* [Instructions to follow]:
Leaving the images out, output each entry below exactly.
───── Supplied information ─────
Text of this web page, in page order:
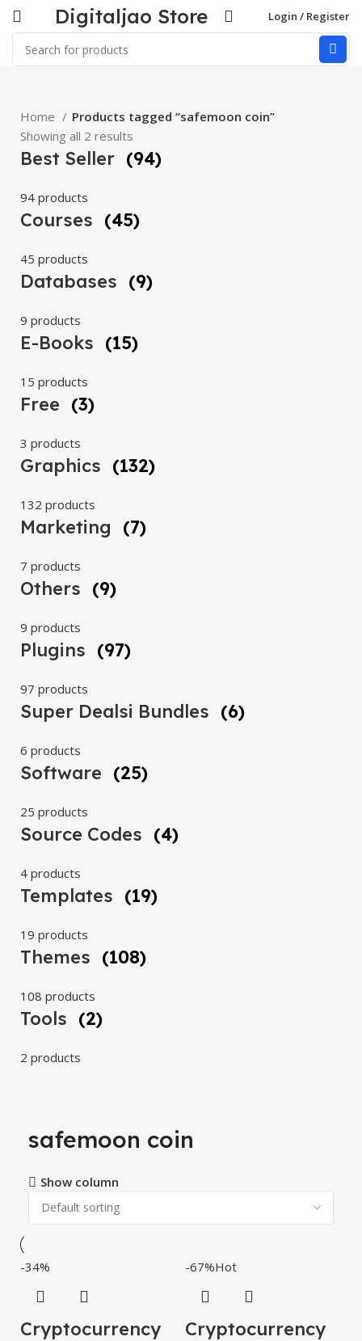
Digitaljao Store Login / Register
Home
Products tagged “safemoon coin”
Showing all 2 results
Best Seller (94)
94 products
Courses (45)
45 products
Databases (9)
9 products
E-Books (15)
15 products
Free (3)
3 products
Graphics (132)
132 products
Marketing (7)
7 products
Others (9)
9 products
Plugins (97)
97 products
Super Dealsi Bundles (6)
6 products
Software (25)
25 products
Source Codes (4)
4 products
Templates (19)
19 products
Themes (108)
108 products
Tools (2)
2 products
safemoon coin
Show column
-34%
Cryptocurrency
-67%Hot
Cryptocurrency
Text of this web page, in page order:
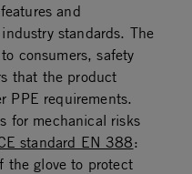
and
standards. The
consumers, safety
that the product
PPE requirements.
for mechanical risks
standard EN 388:
the glove to protect
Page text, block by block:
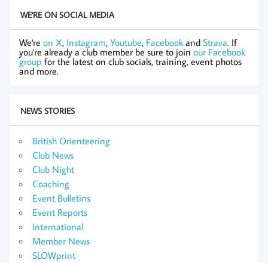
WE'RE ON SOCIAL MEDIA
We're on X, Instagram, Youtube, Facebook and Strava. If
you're already a club member be sure to join our Facebook
group for the latest on club socials, training, event photos
and more.
NEWS STORIES
British Orienteering
Club News
Club Night
Coaching
Event Bulletins
Event Reports
International
Member News
SLOWprint
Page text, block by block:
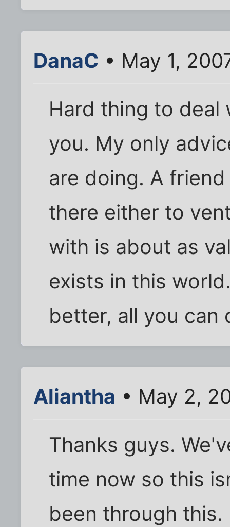
DanaC • May 1,
Hard thing to deal
you. My only
are doing. A
there either to
with is about as
exists in this
better, all you can
Aliantha • May 2,
Thanks guys.
time now so this
been through
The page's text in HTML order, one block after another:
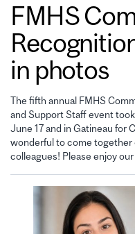
FMHS
in photos
The fifth annual FMHS
and Support Staff event
June 17 and in Gatineau for
wonderful to come together
colleagues! Please enjoy
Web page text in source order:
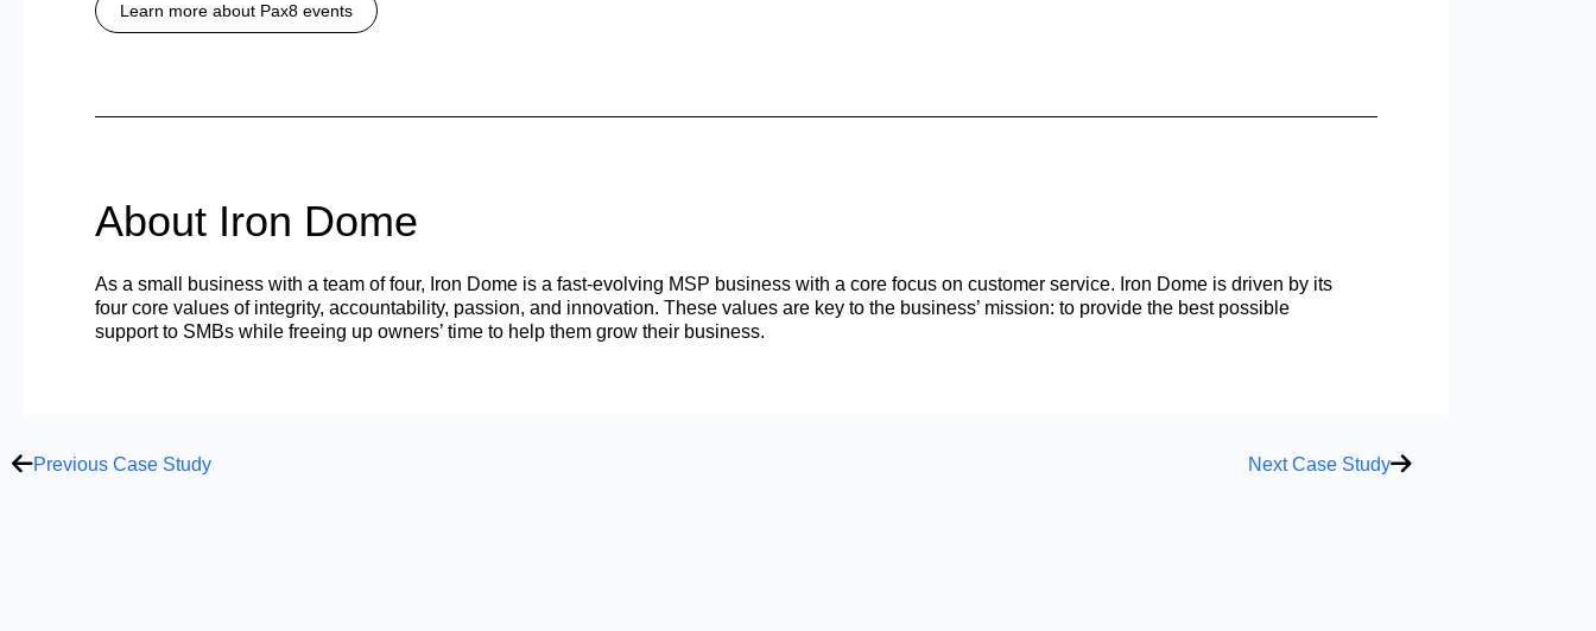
─────
* [Response to this task]:
Text of this web page, in page order:
Digitaljao Store Login / Register
Home
Products tagged “safemoon coin”
Showing all 2 results
Best Seller (94)
94 products
Courses (45)
45 products
Databases (9)
9 products
E-Books (15)
15 products
Free (3)
3 products
Graphics (132)
132 products
Marketing (7)
7 products
Others (9)
9 products
Plugins (97)
97 products
Super Dealsi Bundles (6)
6 products
Software (25)
25 products
Source Codes (4)
4 products
Templates (19)
19 products
Themes (108)
108 products
Tools (2)
2 products
safemoon coin
Show column
-34%
Cryptocurrency
-67%Hot
Cryptocurrency
Text of this web page, in page order:
and
standards. The
consumers, safety
that the product
PPE requirements.
for mechanical risks
standard EN 388:
the glove to protect
Page text, block by block:
WE'RE ON SOCIAL MEDIA
We're on X, Instagram, Youtube, Facebook and Strava. If
you're already a club member be sure to join our Facebook
group for the latest on club socials, training, event photos
and more.
NEWS STORIES
British Orienteering
Club News
Club Night
Coaching
Event Bulletins
Event Reports
International
Member News
SLOWprint
Page text, block by block:
DanaC • May 1,
Hard thing to deal
you. My only
are doing. A
there either to
with is about as
exists in this
better, all you can
Aliantha • May 2,
Thanks guys.
time now so this
been through
The page's text in HTML order, one block after another:
FMHS
in photos
The fifth annual FMHS
and Support Staff event
June 17 and in Gatineau for
wonderful to come together
colleagues! Please enjoy
Web page text in source order:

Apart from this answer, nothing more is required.